Reason this release was yanked:

note this does not have the required c3d dependency!

Project description

PyPI version Downloads Downloads Code style: black Generic badge codecov Twitter Follow DOI

cam cntrl

A post-deeplabcut module for kinematic analysis

This repo will continue to grow, but here are some helper functions to get you started. Note, the API is subject to change. You can run the functions on data files obtained from running inference with DeepLabCut. Currently, this code requires python 3.8 onwards. We recommend using the DEEPLABCUT conda file, and then simply run pip install dlc2kinematics within your environment.

Quick start

pip install dlc2kinematics

Useage

import dlc2kinematics

Load data:

df, bodyparts, scorer = dlc2kinematics.load_data(<path of the h5 file>)

Basic Operations

Compute velocity:

  • For all bodyparts:
    df_vel = dlc2kinematics.compute_velocity(df,bodyparts=['all'])
    
  • For only few bodyparts:
    df_vel = dlc2kinematics.compute_velocity(df,bodyparts=['nose','joystick'])
    

Compute acceleration:

  • For all bodyparts:
    df_acc = dlc2kinematics.compute_acceleration(df,bodyparts=['all'])
    
  • For only few bodyparts:
    df_vel = dlc2kinematics.compute_acceleration(df,bodyparts=['nose','joystick'])
    

Compute speed:

df_speed = dlc2kinematics.compute_speed(df,bodyparts=['nose','joystick'])

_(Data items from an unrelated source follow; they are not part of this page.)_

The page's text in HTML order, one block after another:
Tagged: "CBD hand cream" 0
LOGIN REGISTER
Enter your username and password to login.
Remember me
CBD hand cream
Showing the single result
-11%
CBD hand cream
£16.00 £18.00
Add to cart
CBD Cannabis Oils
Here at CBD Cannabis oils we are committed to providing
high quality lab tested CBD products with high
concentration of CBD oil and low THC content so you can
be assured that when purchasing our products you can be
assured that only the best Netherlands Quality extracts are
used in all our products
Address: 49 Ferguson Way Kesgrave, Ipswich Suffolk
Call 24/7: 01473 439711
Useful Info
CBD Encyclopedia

Computations in joint coordinates

To compute joint angles, we first create a dictionary where keys are the joint angles and the corresponding values are the set of bodyparts:

joints_dict= {}
joints_dict['R-Elbow']  = ['R_shoulder', 'Right_elbow', 'Right_wrist']

and compute the joint angles with

joint_angles = dlc2kinematics.compute_joint_angles(df,joints_dict)

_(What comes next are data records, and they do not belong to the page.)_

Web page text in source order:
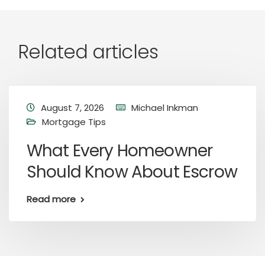
Related articles
August 7, 2026
Michael Inkman
Mortgage Tips
What Every Homeowner
Should Know About Escrow
Read more
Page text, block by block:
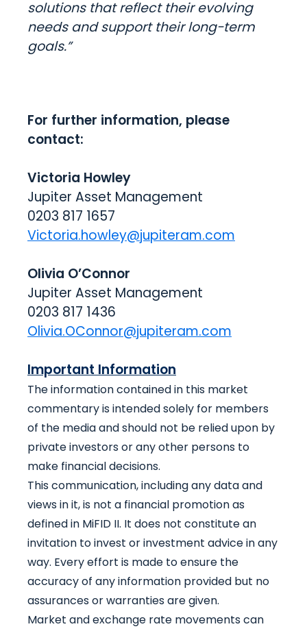
solutions that reflect their evolving
needs and support their long-term
goals.”
For further information, please
contact:
Victoria Howley
Jupiter Asset Management
0203 817 1657
Victoria.howley@jupiteram.com
Olivia O’Connor
Jupiter Asset Management
0203 817 1436
Olivia.OConnor@jupiteram.com
Important Information
The information contained in this market
commentary is intended solely for members
of the media and should not be relied upon by
private investors or any other persons to
make financial decisions.
This communication, including any data and
views in it, is not a financial promotion as
defined in MiFID II. It does not constitute an
invitation to invest or investment advice in any
way. Every effort is made to ensure the
accuracy of any information provided but no
assurances or warranties are given.
Market and exchange rate movements can

Compute joint angular velocity with

joint_vel = dlc2kinematics.compute_joint_velocity(joint_angles)

Compute joint angular acceleration with

joint_acc = dlc2kinematics.compute_joint_acceleration(joint_angles)

Compute correlation of angular velocity

corr = dlc2kinematics.compute_correlation(joint_vel, plot=True)

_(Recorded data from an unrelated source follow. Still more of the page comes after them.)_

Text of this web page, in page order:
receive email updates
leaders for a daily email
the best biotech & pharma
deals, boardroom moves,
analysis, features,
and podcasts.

Compute PCA of angular velocity with

pca = dlc2kinematics.compute_pca(joint_vel, plot=True)

PCA-based reconstruction of postures

Compute and plot PCA based on posture reconstruction with:

dlc2kinematics.plot_3d_pca_reconstruction(df_vel, n_components=10, framenumber=500,
                                     bodyparts2plot=bodyparts2plot, bp_to_connect=bp_to_connect)

UMAP Embeddings

embedding, transformed_data = dlc2kinematics.compute_umap(df, key=['LeftForelimb', 'RightForelimb'], chunk_length=30, fit_transform=True, n_neighbors=30, n_components=3,metric="euclidean")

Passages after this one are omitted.